English actress Vivien Leigh, 1937. (Photo by Sasha/Hulton Archive/Getty Images)


Vivien Leigh Gone With the Wind

Vivien Leigh as Scarlett O’Hara in Gone With the Wind

Although well known in Britain it wasn’t until the release of Gone with the Wind in 1939 that Leigh became famous in America and throughout the rest of the world. In December 1939 the New York Times wrote,

Miss Leigh’s Scarlett has vindicated the absurd talent quest that indirectly turned her up. She is so perfectly designed for the part by art and nature that any other actress in the role would be inconceivable.


Vivien Leigh

A smoking Vivien Leigh during the filming of Gone with the Wind


Viven Leigh

Vivien Leigh

by James Abbe Jr, toned vintage bromide print, 1939

Vivien Leigh

by Cyril Arapoff, film negative, 1930s

 Leigh as Titania from A Midsummer Night's Dream, 1937

Leigh as Titania from A Midsummer Night’s Dream, 1937


Viven Leigh black dress

Vivien Leigh

Vivien Leigh

Vivien Leigh

Vivien Leigh

English actress Vivien Leigh (1913 – 1967). Original Publication: People Disc – HS0069 (Photo by Sasha/Getty Images)


Vivien Leigh

25th January 1935: English actress Vivien Leigh (1913-1967), born Vivien Mary Hartley, the wife of actor Laurence Olivier. (Photo by Sasha/Getty Images)

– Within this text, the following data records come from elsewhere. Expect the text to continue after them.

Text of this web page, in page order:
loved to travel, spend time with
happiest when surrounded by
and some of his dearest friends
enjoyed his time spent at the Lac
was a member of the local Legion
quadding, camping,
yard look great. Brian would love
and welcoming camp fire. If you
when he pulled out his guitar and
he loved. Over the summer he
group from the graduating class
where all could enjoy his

Kate Shapland, the beauty editor of the Daily Telegraph once described Vivien Leigh simply:

She wore Joy by Patou. She hated her hands. She loved chocolate. She drank martinis and gin and tonic, never tea. She slept no more than six hours a night. She smoked packets of fags. She was good at cards.

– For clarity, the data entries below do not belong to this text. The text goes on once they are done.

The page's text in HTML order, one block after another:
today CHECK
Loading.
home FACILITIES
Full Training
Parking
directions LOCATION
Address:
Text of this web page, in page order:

Shapland in the same article at salihughesbeauty.com describes her beauty routine:

She knew which lipstick/nail polish nuance it had to be (light), she had the foundation nailed, she didn’t wear powder (she told her daughter, Suzanne, it was ageing), she only wore eyeshadow in the evening, and her naturally curly hair – attempting a break from an otherwise forced look – was straightened every week. Her skincare regime would have been Elizabeth Arden – I can see a pot of Eight Hour Cream on her dressing table; the visits to Arden’s salon in Bond Street, with its crinoline staircase and chinoiserie wallpaper, regular. She never got fat.


Vivien Leigh

25th January 1935: English actress, Vivien Leigh (1913-1967) relaxing at home. (Photo by Sasha/Getty Images)


Vivien Leigh

February 1937: English actress, Vivien Leigh (1913-1967). (Photo by Sasha/Getty Images)


Vivien Leigh

circa 1940: British actors Vivien Leigh (1913-1967) and Laurence Olivier (1907-1989) entertaining millionaire Sir Victor Sassoon on the set of ‘Waterloo Bridge’, a Metro Goldwyn Mayer film in which Leigh is currently starring. (Photo by Hulton Archive/Getty Images)

Vivien Leigh, 1941 by Cecil Beaton

Vivien Leigh as she appears in ‘Serena Blandish’ at the Gate Theatre. sept 1938 (Photo by Sasha:Getty Images)

Vivien Leigh (1913 – 1967) flirts with the camera, 1935 (Photo by Sasha:Hulton Archive:Getty Images)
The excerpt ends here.